▶ **Extracted records**:
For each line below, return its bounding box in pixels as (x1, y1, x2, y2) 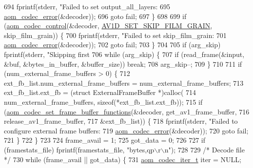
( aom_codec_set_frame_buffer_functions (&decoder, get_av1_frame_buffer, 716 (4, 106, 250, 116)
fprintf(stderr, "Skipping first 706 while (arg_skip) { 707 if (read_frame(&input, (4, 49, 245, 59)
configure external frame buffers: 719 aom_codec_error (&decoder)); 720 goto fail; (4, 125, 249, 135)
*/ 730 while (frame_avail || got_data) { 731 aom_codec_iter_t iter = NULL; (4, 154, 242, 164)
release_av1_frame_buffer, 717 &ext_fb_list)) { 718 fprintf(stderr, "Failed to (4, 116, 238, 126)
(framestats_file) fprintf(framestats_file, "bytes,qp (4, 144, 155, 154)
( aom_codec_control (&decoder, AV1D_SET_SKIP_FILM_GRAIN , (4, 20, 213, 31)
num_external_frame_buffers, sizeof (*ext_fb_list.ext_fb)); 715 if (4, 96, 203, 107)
==
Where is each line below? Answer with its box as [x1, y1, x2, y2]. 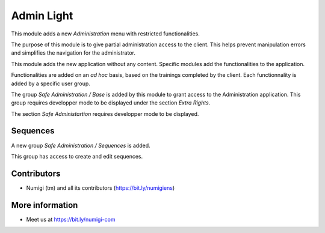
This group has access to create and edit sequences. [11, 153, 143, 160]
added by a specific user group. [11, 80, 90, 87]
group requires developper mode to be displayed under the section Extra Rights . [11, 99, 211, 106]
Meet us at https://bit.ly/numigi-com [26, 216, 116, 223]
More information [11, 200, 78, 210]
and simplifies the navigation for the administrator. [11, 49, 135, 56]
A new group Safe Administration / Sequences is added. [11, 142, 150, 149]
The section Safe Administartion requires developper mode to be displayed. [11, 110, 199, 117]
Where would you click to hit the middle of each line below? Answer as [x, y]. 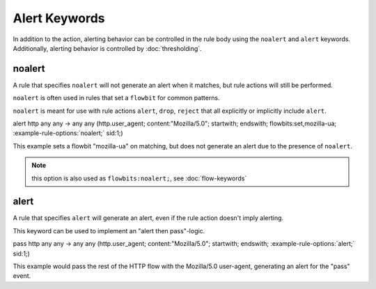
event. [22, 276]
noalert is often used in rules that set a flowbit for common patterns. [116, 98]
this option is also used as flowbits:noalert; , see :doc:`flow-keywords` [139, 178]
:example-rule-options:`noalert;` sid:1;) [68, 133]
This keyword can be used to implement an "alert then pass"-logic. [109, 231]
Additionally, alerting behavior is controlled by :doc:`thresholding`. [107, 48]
==
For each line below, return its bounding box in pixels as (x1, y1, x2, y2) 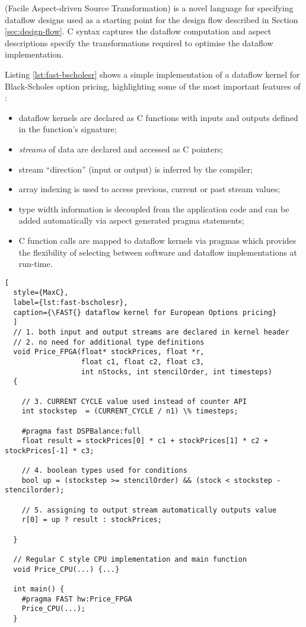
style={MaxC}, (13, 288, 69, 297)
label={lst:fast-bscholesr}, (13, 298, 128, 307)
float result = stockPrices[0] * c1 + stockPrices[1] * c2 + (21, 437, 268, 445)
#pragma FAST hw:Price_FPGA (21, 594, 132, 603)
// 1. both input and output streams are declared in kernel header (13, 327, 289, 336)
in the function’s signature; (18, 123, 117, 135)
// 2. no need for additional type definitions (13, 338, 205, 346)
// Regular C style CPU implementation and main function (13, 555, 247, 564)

▶ **Work item**:
Produce a word-for-word copy of everything above from the line holding "event. [22, 276]" down to the line holding "Additionally, alerting behavior", with both of those lines kept.

▶ **Exercise response**:
event. [22, 276]
noalert is often used in rules that set a flowbit for common patterns. [116, 98]
this option is also used as flowbits:noalert; , see :doc:`flow-keywords` [139, 178]
:example-rule-options:`noalert;` sid:1;) [68, 133]
This keyword can be used to implement an "alert then pass"-logic. [109, 231]
Additionally, alerting behavior is controlled by :doc:`thresholding`. [107, 48]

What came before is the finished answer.